Copy the data below exactly, omitting any picture it contains.
------ Records supplied
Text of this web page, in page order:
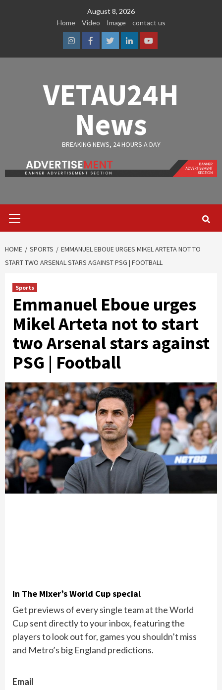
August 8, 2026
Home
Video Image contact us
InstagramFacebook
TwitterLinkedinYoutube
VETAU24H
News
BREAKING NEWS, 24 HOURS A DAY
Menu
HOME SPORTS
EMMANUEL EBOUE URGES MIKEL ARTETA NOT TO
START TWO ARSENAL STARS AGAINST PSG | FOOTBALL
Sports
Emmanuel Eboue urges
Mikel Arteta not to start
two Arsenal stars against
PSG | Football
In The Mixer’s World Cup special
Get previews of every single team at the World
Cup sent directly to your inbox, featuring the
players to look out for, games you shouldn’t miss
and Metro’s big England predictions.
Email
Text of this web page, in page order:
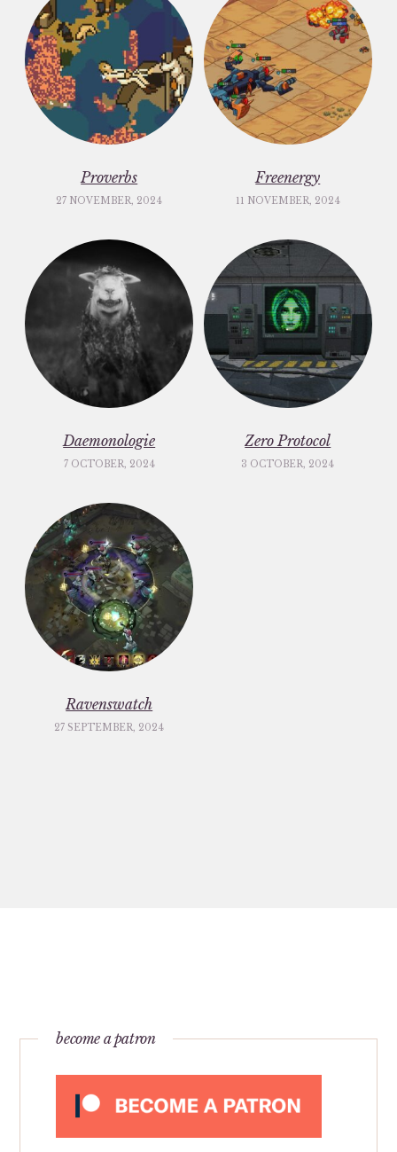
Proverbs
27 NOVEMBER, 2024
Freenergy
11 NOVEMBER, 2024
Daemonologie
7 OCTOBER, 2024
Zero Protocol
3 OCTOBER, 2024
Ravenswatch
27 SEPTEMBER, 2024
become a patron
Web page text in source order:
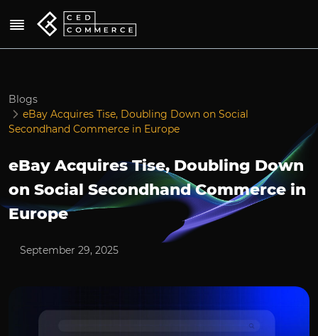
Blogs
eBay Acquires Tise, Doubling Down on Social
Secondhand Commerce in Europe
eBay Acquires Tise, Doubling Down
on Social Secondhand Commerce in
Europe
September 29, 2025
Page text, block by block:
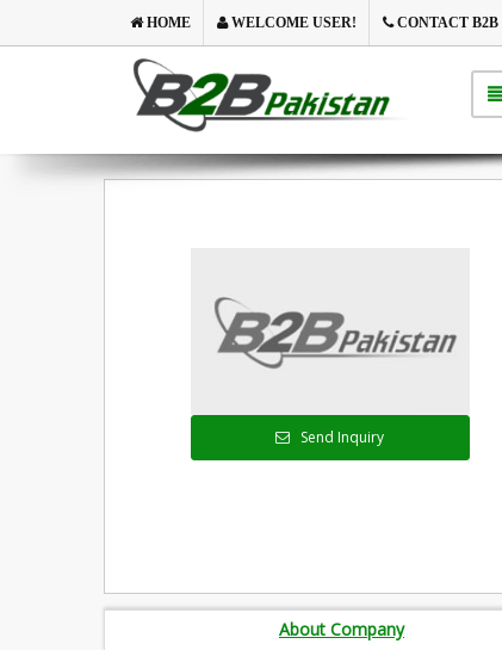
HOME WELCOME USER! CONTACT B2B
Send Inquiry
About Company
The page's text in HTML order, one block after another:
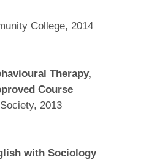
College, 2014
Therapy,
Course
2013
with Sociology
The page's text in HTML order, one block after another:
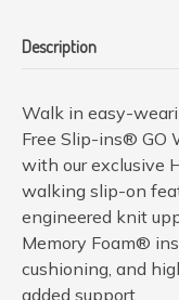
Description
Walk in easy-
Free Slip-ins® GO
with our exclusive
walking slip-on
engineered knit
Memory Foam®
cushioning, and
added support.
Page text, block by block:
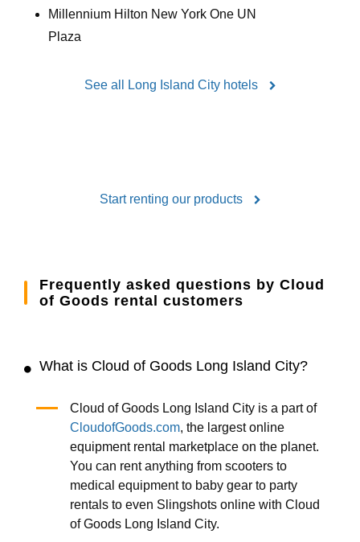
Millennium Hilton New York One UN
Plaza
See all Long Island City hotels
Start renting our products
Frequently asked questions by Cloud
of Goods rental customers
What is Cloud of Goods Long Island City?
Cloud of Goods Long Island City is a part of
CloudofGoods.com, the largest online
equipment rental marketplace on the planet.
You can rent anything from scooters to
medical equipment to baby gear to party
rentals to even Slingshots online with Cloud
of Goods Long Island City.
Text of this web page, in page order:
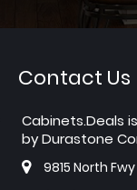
------------
### Written answer
Text of this web page, in page order:
August 8, 2026
Home
Video Image contact us
InstagramFacebook
TwitterLinkedinYoutube
VETAU24H
News
BREAKING NEWS, 24 HOURS A DAY
Menu
HOME SPORTS
EMMANUEL EBOUE URGES MIKEL ARTETA NOT TO
START TWO ARSENAL STARS AGAINST PSG | FOOTBALL
Sports
Emmanuel Eboue urges
Mikel Arteta not to start
two Arsenal stars against
PSG | Football
In The Mixer’s World Cup special
Get previews of every single team at the World
Cup sent directly to your inbox, featuring the
players to look out for, games you shouldn’t miss
and Metro’s big England predictions.
Email
Text of this web page, in page order:
Proverbs
27 NOVEMBER, 2024
Freenergy
11 NOVEMBER, 2024
Daemonologie
7 OCTOBER, 2024
Zero Protocol
3 OCTOBER, 2024
Ravenswatch
27 SEPTEMBER, 2024
become a patron
Web page text in source order:
Blogs
eBay Acquires Tise, Doubling Down on Social
Secondhand Commerce in Europe
eBay Acquires Tise, Doubling Down
on Social Secondhand Commerce in
Europe
September 29, 2025
Page text, block by block:
HOME WELCOME USER! CONTACT B2B
Send Inquiry
About Company
The page's text in HTML order, one block after another:
College, 2014
Therapy,
Course
2013
with Sociology
The page's text in HTML order, one block after another:
Description
Walk in easy-
Free Slip-ins® GO
with our exclusive
walking slip-on
engineered knit
Memory Foam®
cushioning, and
added support.
Page text, block by block:
Millennium Hilton New York One UN
Plaza
See all Long Island City hotels
Start renting our products
Frequently asked questions by Cloud
of Goods rental customers
What is Cloud of Goods Long Island City?
Cloud of Goods Long Island City is a part of
CloudofGoods.com, the largest online
equipment rental marketplace on the planet.
You can rent anything from scooters to
medical equipment to baby gear to party
rentals to even Slingshots online with Cloud
of Goods Long Island City.
Text of this web page, in page order:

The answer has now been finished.